Been looking alot on fellow members stocklist and have learned that most Mbuna are about 3-4" big when adult so i gonna probably stock my tank with Haps and Peacocks as i like my fish to be a least 4" big. 
Am i heading the right direction (Haps and Peacocks) if i like bigger and colourful fish?
30 is the number fishes i'm looking to stock.

Can't wait to stock my tank.
All suggestions are welcome.
Thank you.


----------



## cichlidaholic (Dec 7, 2005)

Actually, dwarf mbuna are about 3-4 inches as adults, but most get larger than that. I've had many mbuna that reached 5-6 inches in length.

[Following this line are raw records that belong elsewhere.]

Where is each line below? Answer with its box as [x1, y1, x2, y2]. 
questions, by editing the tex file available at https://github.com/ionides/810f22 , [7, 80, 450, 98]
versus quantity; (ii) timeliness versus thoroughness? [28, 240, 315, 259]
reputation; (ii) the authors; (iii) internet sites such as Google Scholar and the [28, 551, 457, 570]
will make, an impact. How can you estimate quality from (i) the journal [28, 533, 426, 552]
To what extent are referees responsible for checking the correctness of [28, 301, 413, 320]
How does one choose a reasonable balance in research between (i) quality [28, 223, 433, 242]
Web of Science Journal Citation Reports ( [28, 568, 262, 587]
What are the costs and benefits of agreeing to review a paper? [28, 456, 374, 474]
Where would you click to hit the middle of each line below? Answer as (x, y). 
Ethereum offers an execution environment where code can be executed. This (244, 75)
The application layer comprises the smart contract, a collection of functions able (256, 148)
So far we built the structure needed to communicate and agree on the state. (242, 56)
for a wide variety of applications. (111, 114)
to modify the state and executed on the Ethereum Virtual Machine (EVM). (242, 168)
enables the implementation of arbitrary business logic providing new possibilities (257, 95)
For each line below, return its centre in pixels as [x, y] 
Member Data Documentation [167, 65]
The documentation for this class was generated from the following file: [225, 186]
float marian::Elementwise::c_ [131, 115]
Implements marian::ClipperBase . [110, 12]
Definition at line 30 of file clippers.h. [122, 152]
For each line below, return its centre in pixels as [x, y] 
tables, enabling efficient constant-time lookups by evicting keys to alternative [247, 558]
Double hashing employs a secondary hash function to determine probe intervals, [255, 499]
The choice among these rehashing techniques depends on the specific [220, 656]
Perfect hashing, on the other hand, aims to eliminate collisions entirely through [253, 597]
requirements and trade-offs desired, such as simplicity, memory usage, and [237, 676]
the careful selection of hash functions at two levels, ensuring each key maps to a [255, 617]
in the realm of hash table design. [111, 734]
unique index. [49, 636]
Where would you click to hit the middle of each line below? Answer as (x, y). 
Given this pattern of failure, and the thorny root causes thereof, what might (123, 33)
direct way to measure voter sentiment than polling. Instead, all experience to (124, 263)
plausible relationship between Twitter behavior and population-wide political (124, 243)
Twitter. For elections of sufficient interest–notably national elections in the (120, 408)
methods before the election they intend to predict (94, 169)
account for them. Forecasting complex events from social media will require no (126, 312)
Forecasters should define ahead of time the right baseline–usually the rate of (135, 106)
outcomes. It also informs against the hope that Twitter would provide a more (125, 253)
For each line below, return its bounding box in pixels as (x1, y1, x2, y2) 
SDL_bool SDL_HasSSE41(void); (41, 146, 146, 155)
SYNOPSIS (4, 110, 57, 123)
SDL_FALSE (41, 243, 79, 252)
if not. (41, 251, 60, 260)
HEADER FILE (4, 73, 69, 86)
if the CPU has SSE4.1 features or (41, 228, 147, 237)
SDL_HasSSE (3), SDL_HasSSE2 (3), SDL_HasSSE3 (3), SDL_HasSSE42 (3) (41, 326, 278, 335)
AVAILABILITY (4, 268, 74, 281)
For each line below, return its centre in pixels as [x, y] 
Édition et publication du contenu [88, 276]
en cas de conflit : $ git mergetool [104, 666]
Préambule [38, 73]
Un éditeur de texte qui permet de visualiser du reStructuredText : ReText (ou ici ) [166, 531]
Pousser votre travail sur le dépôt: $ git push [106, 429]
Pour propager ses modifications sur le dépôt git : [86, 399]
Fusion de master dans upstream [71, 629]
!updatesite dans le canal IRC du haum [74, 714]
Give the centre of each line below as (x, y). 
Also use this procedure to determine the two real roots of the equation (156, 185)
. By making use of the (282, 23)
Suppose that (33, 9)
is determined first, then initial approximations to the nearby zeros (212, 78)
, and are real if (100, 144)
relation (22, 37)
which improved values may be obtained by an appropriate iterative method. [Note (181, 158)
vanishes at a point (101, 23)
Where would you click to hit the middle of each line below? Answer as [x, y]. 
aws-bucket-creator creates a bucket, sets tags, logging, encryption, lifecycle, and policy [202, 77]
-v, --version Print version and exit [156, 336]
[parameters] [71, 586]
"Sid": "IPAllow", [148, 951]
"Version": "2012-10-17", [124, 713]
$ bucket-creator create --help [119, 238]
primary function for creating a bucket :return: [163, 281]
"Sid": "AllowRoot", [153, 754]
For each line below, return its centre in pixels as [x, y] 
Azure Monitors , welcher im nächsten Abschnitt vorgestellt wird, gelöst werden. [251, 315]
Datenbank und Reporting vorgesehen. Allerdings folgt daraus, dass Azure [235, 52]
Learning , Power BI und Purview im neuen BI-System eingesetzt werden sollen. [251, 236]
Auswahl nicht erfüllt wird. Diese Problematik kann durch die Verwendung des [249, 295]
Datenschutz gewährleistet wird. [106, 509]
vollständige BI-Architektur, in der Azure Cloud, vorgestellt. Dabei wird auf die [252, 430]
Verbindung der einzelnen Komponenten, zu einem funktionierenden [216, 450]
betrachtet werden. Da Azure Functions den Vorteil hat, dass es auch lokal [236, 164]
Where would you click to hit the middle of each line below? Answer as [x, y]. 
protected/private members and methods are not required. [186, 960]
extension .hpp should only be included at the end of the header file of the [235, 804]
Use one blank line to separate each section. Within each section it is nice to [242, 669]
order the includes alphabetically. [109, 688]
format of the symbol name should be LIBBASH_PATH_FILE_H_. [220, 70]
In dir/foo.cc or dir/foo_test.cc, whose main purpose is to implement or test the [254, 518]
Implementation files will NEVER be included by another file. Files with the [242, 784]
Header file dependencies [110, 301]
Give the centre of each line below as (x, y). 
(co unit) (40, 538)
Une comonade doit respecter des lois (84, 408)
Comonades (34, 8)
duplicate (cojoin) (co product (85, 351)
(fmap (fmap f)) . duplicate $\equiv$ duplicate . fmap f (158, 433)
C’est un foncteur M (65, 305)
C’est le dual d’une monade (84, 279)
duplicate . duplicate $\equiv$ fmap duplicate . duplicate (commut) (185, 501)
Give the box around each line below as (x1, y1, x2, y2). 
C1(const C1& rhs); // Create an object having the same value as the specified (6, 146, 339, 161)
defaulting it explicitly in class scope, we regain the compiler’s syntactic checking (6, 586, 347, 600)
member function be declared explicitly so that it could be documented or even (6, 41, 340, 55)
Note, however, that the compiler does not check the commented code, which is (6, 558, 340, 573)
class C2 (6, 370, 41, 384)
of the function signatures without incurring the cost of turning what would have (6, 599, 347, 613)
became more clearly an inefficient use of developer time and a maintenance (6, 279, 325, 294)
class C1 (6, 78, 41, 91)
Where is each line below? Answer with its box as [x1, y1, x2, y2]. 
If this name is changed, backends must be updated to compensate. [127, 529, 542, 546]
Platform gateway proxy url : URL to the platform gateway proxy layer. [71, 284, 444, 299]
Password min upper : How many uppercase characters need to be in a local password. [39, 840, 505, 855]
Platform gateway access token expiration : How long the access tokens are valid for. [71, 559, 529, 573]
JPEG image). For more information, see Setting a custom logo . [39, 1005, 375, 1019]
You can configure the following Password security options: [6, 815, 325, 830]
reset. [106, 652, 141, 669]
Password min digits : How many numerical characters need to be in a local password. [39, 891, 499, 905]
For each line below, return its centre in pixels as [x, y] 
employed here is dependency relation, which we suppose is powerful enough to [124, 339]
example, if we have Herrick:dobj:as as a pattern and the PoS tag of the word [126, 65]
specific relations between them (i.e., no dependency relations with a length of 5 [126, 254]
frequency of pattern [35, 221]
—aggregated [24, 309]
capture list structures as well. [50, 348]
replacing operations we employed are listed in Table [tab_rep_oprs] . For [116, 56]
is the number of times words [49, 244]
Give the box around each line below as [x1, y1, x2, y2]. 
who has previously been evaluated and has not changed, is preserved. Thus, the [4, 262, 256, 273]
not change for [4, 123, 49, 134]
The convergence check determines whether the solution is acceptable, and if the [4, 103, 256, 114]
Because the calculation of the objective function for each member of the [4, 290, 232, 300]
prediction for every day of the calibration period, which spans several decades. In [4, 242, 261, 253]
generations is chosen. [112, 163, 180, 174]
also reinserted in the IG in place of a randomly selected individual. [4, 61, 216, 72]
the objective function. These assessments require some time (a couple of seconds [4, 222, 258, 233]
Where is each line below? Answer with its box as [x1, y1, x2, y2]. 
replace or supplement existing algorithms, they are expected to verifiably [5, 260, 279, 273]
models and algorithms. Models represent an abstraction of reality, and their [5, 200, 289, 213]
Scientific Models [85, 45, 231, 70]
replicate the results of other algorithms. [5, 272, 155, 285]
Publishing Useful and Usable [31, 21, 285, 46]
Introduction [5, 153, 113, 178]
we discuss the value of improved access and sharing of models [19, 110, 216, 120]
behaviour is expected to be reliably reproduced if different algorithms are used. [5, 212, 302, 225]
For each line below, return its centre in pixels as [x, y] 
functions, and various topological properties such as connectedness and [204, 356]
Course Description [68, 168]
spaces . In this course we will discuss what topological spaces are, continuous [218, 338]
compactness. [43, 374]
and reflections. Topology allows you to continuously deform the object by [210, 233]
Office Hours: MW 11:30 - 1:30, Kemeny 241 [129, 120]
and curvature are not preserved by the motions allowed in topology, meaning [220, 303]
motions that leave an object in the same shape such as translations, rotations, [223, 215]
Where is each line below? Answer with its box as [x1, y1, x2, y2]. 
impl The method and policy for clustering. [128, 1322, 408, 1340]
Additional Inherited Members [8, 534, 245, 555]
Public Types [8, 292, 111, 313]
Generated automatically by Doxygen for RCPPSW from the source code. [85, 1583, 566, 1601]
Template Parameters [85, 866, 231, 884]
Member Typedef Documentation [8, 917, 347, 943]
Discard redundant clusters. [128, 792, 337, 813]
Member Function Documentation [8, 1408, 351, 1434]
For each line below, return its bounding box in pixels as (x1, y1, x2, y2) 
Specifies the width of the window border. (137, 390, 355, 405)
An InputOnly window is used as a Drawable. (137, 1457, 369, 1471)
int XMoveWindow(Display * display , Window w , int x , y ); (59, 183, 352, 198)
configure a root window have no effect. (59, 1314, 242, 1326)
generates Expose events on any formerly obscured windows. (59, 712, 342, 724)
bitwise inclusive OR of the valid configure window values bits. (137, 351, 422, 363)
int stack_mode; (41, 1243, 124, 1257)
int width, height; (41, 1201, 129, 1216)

I prefer breeding groups as opposed to all male tanks. I like to see the interaction of the groups with both male and female.

Most hap and peacock females are drab in appearance, and you don't want to mix breeding groups of many of them due to crossbreeding issues. It's different with mbuna. You can get colourful females, and choose species that aren't likely to hybridize.

So, once again, it's going to depend on what you want here. :thumb:


----------



## live2bet (May 19, 2008)

Thanks cichlidaholic.

Dwarf mbuna are too small as i wanted to keep about 30 4-6" stocks.
I'm with you as far as breeding group is concern but more for convienence rather than breeding.
Not gonna sell the ****, so i have no worries about hybridization.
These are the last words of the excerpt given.